Blumensprache (2)

Alpenveilchen
Die Blumensprache wurde schon in den Pyramiden der alten Ägypter entdeckt. Dieser Poetische Blumen Code erreichte Europa im 18. Jahrhundert und war in unseren Raum nicht so populär wie auf den Britischen Inseln.

Vielen Leser ist bestimmt bekannt das viele Blumen mit der Jungfrau Maria oder Christus in Verbindung gebracht wurden.
So gab es in Klöstern - einen Marien Garten. Die angepflanzten Blumen dienten als Altar Schmuck und hatten ihre eigene Bedeutung.
Schneeglöckchen z.

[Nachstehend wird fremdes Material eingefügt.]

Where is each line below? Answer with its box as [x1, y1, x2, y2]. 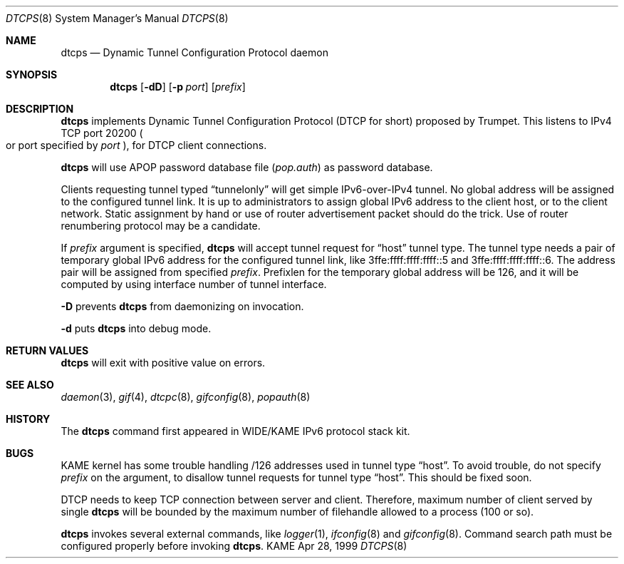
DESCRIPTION [6, 103, 74, 115]
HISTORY [6, 413, 51, 425]
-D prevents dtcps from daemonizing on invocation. [61, 300, 304, 312]
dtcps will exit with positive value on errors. [61, 357, 266, 369]
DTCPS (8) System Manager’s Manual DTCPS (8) [6, 12, 229, 24]
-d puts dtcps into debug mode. [61, 322, 212, 334]
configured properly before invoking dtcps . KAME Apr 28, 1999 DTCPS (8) [61, 540, 407, 552]
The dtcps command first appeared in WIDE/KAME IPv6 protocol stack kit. [61, 425, 410, 437]
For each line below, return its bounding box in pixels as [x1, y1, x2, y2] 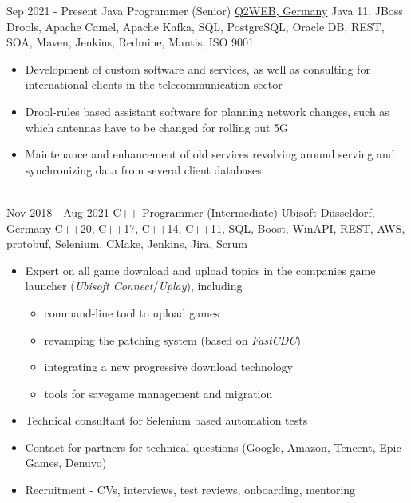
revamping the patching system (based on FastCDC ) [44, 331, 301, 348]
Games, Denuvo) [25, 454, 107, 471]
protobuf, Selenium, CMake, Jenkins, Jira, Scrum [6, 235, 248, 252]
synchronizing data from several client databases [25, 161, 262, 178]
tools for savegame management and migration [44, 385, 273, 401]
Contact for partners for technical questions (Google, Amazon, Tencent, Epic [25, 438, 401, 455]
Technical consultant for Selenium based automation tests [25, 412, 308, 429]
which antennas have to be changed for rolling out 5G [25, 118, 289, 135]
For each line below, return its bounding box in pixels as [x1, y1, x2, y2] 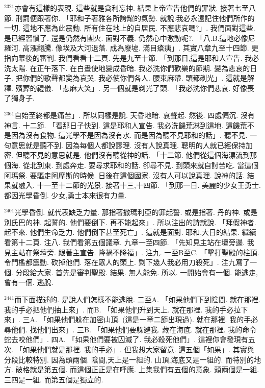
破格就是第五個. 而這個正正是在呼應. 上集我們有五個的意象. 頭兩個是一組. [15, 364, 259, 375]
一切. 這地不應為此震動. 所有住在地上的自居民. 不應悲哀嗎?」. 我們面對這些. [4, 22, 255, 33]
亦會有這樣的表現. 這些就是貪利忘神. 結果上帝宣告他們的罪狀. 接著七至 [14, 3, 249, 13]
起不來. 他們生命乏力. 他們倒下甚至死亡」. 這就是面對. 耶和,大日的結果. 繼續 [4, 227, 256, 237]
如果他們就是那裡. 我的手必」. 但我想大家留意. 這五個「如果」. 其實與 [22, 344, 254, 354]
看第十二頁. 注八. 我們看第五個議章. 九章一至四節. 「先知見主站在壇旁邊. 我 [4, 237, 254, 248]
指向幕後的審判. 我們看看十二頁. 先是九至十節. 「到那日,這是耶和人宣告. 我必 [4, 52, 259, 63]
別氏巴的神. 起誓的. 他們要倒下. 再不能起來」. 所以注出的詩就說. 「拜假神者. [4, 216, 256, 227]
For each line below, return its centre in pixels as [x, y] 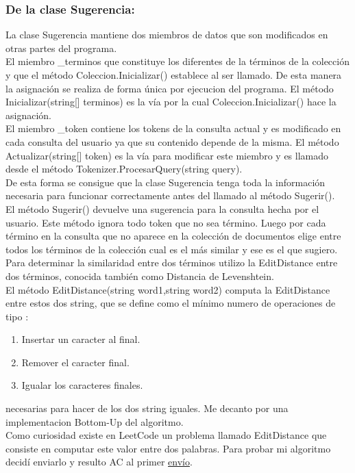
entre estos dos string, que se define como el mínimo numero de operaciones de [171, 303]
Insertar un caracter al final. [81, 339]
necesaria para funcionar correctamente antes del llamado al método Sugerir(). [170, 195]
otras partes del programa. [61, 48]
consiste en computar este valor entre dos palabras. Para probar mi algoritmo [168, 448]
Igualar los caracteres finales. [82, 385]
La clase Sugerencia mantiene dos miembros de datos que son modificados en [167, 35]
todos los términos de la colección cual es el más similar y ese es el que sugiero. [172, 249]
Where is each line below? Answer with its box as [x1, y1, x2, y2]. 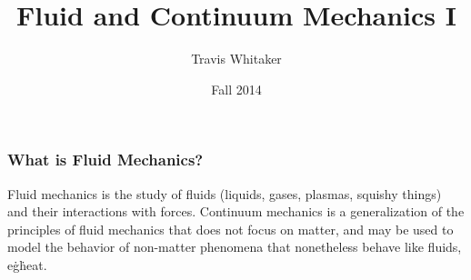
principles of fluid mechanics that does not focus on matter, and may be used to [7, 219, 454, 238]
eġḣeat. [7, 255, 47, 274]
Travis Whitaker [191, 49, 282, 68]
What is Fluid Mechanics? [7, 148, 204, 171]
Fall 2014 [211, 79, 262, 98]
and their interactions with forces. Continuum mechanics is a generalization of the [7, 202, 465, 221]
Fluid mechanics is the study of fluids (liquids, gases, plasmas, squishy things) [7, 184, 442, 203]
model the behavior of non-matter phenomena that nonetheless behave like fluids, [7, 237, 462, 256]
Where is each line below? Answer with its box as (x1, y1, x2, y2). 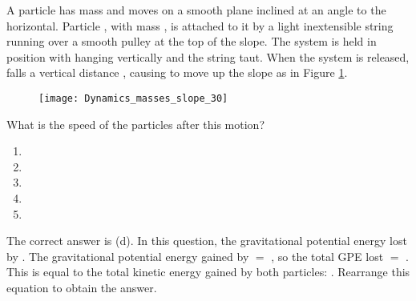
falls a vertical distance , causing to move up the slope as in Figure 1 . (6, 64, 348, 81)
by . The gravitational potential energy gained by (6, 247, 249, 264)
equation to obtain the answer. (6, 279, 157, 295)
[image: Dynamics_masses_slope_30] (38, 92, 228, 104)
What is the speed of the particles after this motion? (6, 115, 265, 132)
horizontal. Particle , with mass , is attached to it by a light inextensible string (6, 17, 394, 34)
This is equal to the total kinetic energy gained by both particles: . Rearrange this (6, 263, 410, 280)
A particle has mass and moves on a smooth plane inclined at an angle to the (6, 2, 386, 18)
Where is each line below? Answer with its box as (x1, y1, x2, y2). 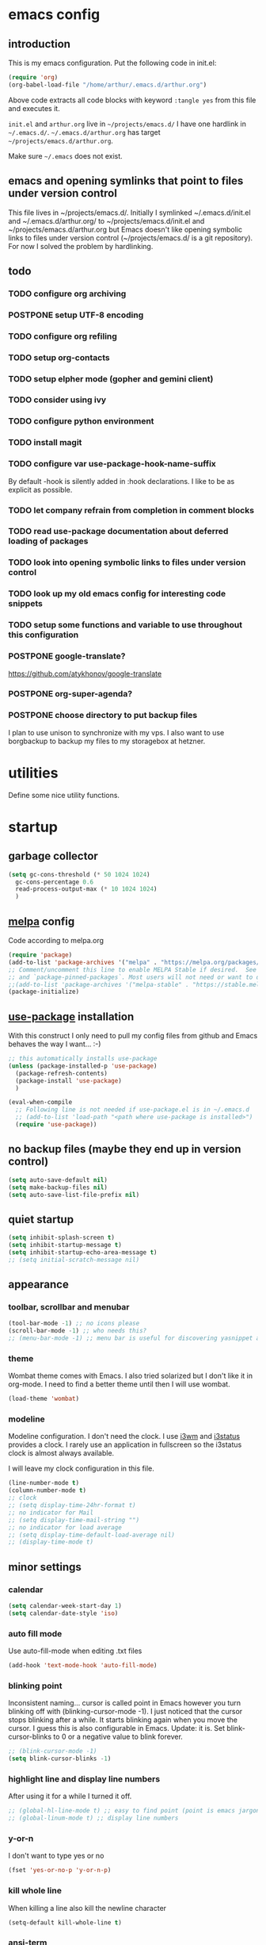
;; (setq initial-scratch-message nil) (8, 1256, 140, 1264)
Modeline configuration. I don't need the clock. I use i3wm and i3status (8, 1432, 240, 1441)
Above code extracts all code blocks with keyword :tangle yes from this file (8, 95, 256, 105)
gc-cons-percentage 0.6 (15, 878, 93, 886)
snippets (8, 598, 44, 609)
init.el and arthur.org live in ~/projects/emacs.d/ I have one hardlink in (8, 119, 247, 129)
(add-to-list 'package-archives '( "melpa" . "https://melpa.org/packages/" (8, 958, 264, 966)
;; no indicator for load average (8, 1523, 123, 1532)
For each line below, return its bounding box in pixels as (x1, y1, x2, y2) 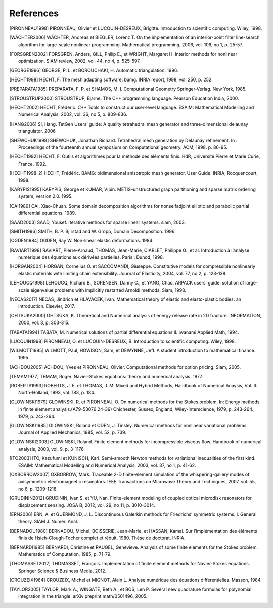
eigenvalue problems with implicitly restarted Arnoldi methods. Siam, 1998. (30, 287, 187, 293)
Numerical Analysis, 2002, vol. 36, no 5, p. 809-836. (18, 111, 127, 117)
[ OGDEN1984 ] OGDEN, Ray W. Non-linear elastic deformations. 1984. (9, 238, 154, 244)
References (9, 8, 59, 19)
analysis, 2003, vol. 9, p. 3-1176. (18, 446, 85, 452)
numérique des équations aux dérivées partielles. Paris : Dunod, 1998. (18, 254, 164, 260)
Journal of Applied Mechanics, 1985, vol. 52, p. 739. (18, 429, 126, 435)
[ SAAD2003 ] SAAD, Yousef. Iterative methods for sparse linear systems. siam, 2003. (9, 219, 186, 225)
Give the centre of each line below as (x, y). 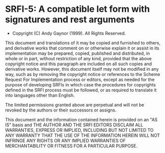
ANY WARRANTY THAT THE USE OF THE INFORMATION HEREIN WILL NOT (82, 135)
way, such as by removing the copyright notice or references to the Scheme (82, 74)
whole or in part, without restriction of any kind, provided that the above (79, 58)
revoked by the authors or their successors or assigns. (61, 110)
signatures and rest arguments (70, 19)
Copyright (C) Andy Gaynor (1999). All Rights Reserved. (69, 33)
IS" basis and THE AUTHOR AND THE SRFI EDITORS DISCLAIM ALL (74, 125)
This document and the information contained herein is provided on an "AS (81, 119)
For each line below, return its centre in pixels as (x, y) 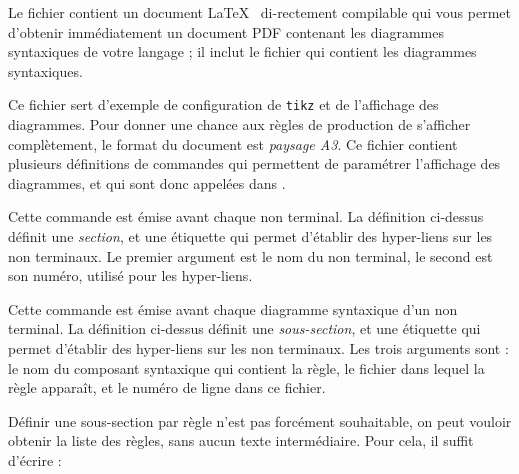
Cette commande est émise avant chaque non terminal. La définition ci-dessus (246, 216)
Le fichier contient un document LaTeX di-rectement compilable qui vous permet (259, 12)
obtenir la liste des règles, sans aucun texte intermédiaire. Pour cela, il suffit (241, 440)
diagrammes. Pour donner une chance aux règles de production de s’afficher (239, 124)
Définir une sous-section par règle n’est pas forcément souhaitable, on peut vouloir (260, 420)
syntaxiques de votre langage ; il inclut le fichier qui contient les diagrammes (242, 51)
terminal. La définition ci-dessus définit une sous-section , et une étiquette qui (244, 328)
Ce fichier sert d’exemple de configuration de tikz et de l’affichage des (223, 104)
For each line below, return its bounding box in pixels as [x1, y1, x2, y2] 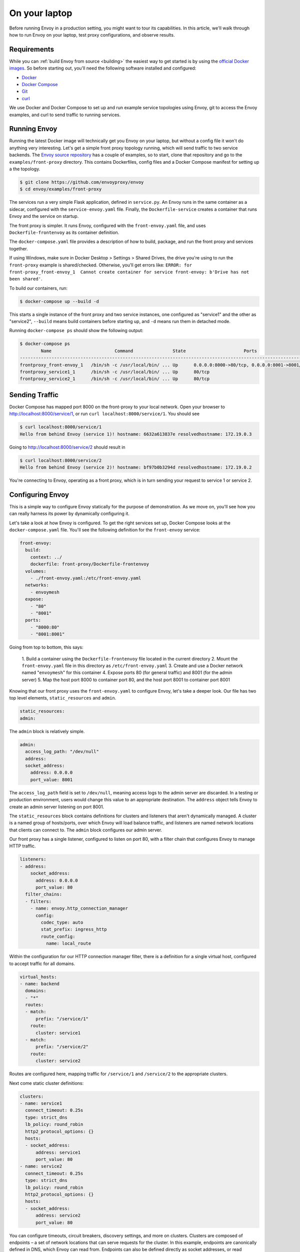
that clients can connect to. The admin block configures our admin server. [9, 827, 162, 833]
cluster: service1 [35, 1030, 81, 1036]
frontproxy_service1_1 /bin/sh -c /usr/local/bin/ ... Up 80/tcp [19, 369, 210, 375]
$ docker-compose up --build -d [19, 298, 99, 304]
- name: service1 [19, 1100, 62, 1106]
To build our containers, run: [9, 285, 67, 291]
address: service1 [35, 1149, 81, 1155]
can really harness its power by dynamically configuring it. [9, 511, 130, 517]
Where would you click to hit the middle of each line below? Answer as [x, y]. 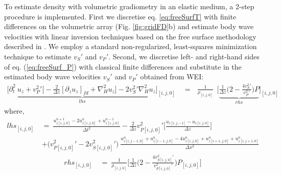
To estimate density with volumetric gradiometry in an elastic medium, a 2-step [129, 6]
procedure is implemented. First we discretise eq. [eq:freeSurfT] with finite [120, 16]
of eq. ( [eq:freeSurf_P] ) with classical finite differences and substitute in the [123, 66]
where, [14, 110]
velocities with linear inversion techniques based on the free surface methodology [130, 36]
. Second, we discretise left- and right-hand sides [184, 56]
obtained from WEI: [172, 76]
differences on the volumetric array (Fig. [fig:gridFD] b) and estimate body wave [129, 26]
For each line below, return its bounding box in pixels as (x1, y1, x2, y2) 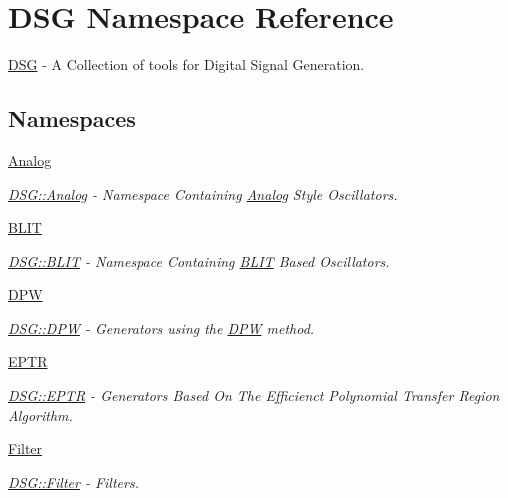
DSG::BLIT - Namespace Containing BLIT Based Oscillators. (8, 250, 390, 271)
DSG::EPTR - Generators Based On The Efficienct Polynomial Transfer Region (8, 385, 500, 406)
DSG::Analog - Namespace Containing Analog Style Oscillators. (8, 183, 398, 204)
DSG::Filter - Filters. (8, 471, 139, 492)
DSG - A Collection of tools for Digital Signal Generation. (8, 54, 365, 75)
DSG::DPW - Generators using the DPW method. (8, 317, 315, 338)
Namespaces (8, 103, 136, 134)
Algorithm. (8, 404, 73, 425)
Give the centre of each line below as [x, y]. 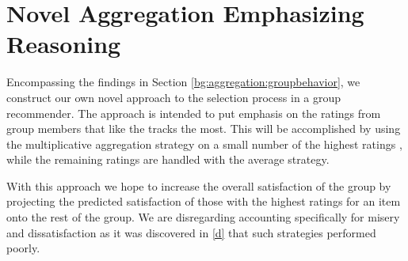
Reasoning [64, 44]
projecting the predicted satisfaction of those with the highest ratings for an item [204, 201]
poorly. [23, 248]
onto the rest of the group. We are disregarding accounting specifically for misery [203, 217]
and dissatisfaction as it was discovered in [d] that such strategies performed [191, 232]
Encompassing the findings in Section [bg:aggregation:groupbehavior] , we [183, 82]
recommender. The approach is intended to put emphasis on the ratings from [194, 113]
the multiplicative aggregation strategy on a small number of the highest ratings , [204, 144]
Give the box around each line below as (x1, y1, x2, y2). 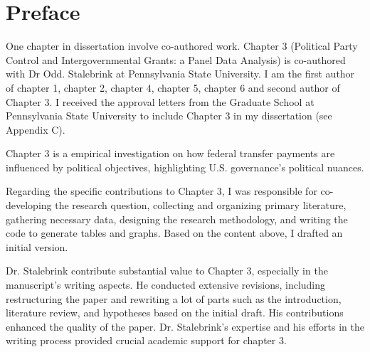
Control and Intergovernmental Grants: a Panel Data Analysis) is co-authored (6, 52, 346, 67)
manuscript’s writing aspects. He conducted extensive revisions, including (6, 277, 326, 292)
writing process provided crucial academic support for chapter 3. (6, 333, 287, 348)
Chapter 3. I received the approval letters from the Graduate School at (6, 94, 314, 109)
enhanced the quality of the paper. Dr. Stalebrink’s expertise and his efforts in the (6, 319, 364, 334)
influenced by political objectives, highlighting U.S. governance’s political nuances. (6, 159, 364, 174)
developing (6, 198, 52, 213)
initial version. (6, 239, 68, 254)
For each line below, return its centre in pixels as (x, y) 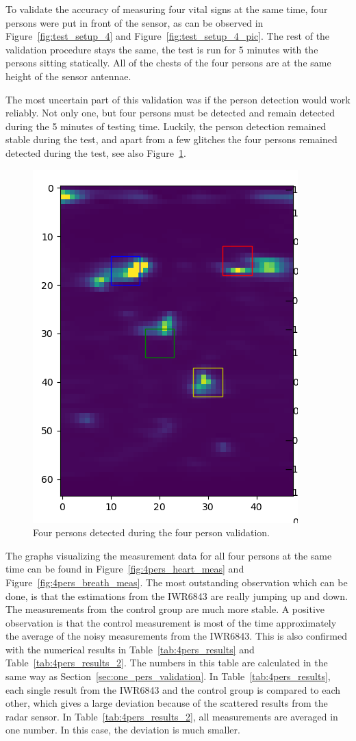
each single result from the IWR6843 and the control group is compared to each (173, 689)
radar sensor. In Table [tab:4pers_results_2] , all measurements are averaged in (172, 716)
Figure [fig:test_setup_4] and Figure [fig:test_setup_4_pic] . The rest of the (168, 36)
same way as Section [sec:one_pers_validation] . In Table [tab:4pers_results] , (168, 676)
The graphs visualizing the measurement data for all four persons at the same (169, 555)
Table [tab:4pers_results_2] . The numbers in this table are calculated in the (167, 663)
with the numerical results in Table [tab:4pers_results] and (130, 649)
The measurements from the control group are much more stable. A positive (165, 609)
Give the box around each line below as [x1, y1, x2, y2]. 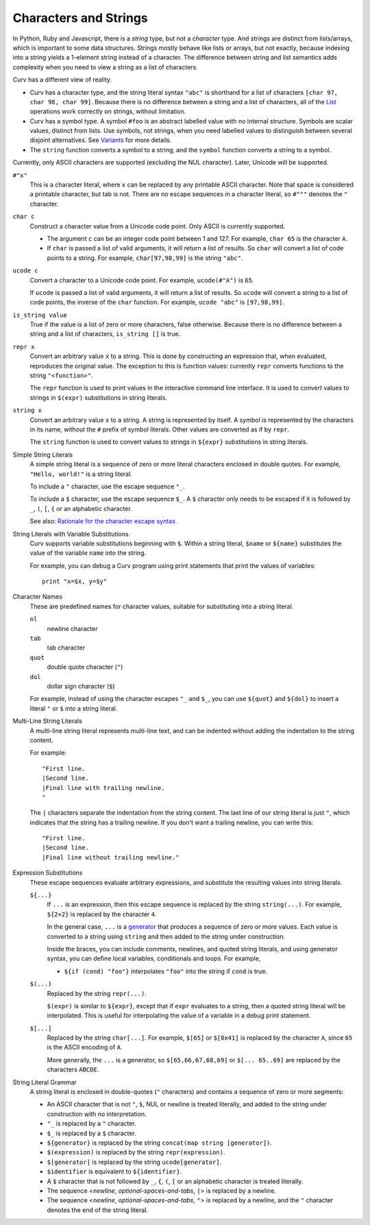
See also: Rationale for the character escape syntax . [29, 517, 177, 525]
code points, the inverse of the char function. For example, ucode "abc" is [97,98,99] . [29, 298, 284, 307]
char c [12, 213, 35, 221]
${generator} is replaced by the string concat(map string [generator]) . [47, 1139, 273, 1147]
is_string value [12, 311, 68, 319]
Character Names [12, 593, 63, 601]
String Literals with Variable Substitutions [12, 530, 129, 538]
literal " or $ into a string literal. [29, 704, 118, 713]
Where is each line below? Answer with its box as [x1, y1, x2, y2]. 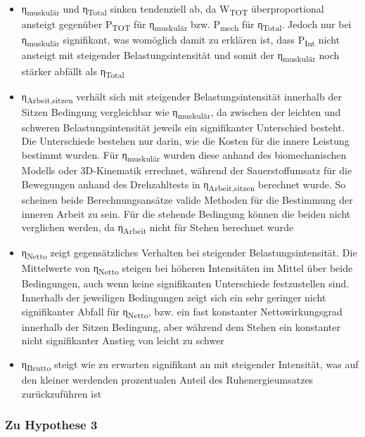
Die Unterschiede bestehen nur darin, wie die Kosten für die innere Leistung [21, 133, 350, 148]
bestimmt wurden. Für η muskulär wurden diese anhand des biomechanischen [21, 148, 347, 164]
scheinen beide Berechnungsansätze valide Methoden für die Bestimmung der [21, 192, 353, 207]
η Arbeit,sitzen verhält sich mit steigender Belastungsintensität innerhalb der [21, 89, 342, 105]
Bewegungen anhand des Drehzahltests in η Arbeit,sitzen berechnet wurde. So [21, 176, 346, 193]
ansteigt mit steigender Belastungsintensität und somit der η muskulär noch [21, 48, 340, 65]
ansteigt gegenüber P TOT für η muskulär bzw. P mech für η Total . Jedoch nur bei [21, 17, 352, 33]
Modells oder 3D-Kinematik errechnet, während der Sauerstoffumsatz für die [21, 163, 352, 178]
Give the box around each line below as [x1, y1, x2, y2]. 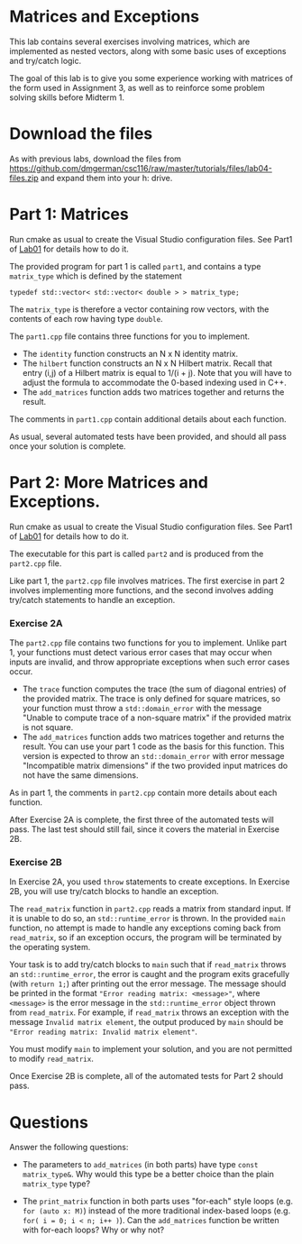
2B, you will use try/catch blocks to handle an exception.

B. wurden zur Lichtmess genutzt und fällt dieser Tag
auf den 2. Feb. werden diese kleinen feinen Blumen, Lichtmessglöckchen genannt.
Die Maiglöckchen waren die Tränen Marias, die Distel - das Leiden Christi,
Vergiß mein nicht - Maria Augen, der Fingerhut - die Handshuhe unserer Dame.

Weiße Lilien wurden, auf den Britischen Inseln, auf Gräbern verstorbener Mönche gepflanzt, erblühten diese, so waren sie im Himmel.
Gänseblümchen - eine Blume Marias, der Unschuld und Bescheidenheit
Narzissen verkünden die Fastenzeit,
Im dreiblättriger Klee sieht man die Trinität - Vater, Sohn und Heiligen Geist.
Die Mutterschaft Marias wird mit einer roten Nelke demonstriert und diese Blume begleitete die französische Aristokratie beim Gang aufs Schafott.

Auch die Farbe der Blumen gibt Hinweise:
ein roter Rosenstrauch steht für Liebe und Feuer,
die weiße Rose der Verschwiegenheit, aber auch der Unschuld und Reinheit
und Rosen wuchsen aus dem Blutstropfen Jesu.

Mit Gelb wird Neid dargestellt und es ist auch ein Symbol der Sonne
Viele Blumen und Bäume wurden mit verschiedenen Assoziationen versehen, manchmal mit total entgegengesetzten.